- TASK DIRECTIONS -
Everything from the line containing "a custom script. (51, 451)" through the last line of the data below must be copied exactly, with no other lines included.
+++
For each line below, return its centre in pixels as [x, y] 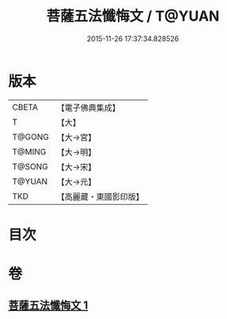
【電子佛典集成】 [88, 108]
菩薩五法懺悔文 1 [48, 306]
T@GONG [30, 137]
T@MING [29, 151]
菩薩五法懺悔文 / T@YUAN [133, 16]
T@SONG [30, 166]
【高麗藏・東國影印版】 [100, 196]
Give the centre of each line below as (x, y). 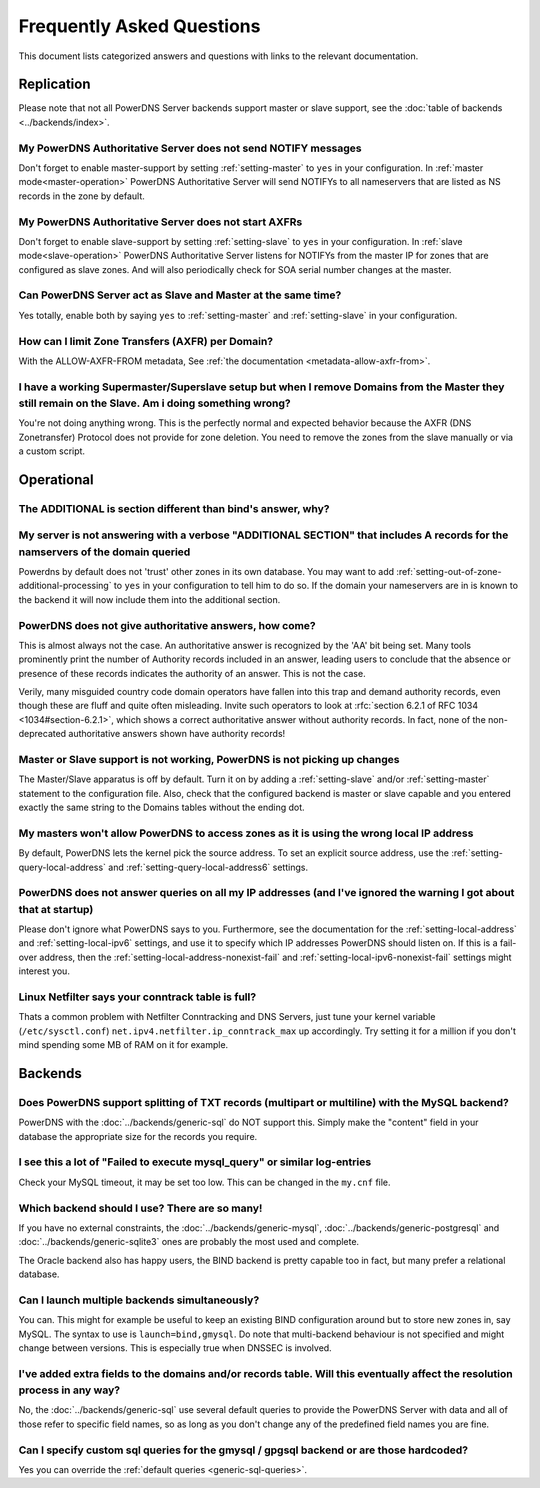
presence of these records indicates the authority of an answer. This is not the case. (192, 673)
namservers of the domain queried (104, 552)
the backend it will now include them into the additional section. (149, 599)
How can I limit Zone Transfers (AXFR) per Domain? (146, 341)
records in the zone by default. (81, 196)
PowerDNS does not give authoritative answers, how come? (167, 625)
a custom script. (51, 451)
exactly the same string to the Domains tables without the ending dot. (161, 807)
+++
- SOLUTION FOR THIS EXERCISE -
a custom script. (51, 451)
exactly the same string to the Domains tables without the ending dot. (161, 807)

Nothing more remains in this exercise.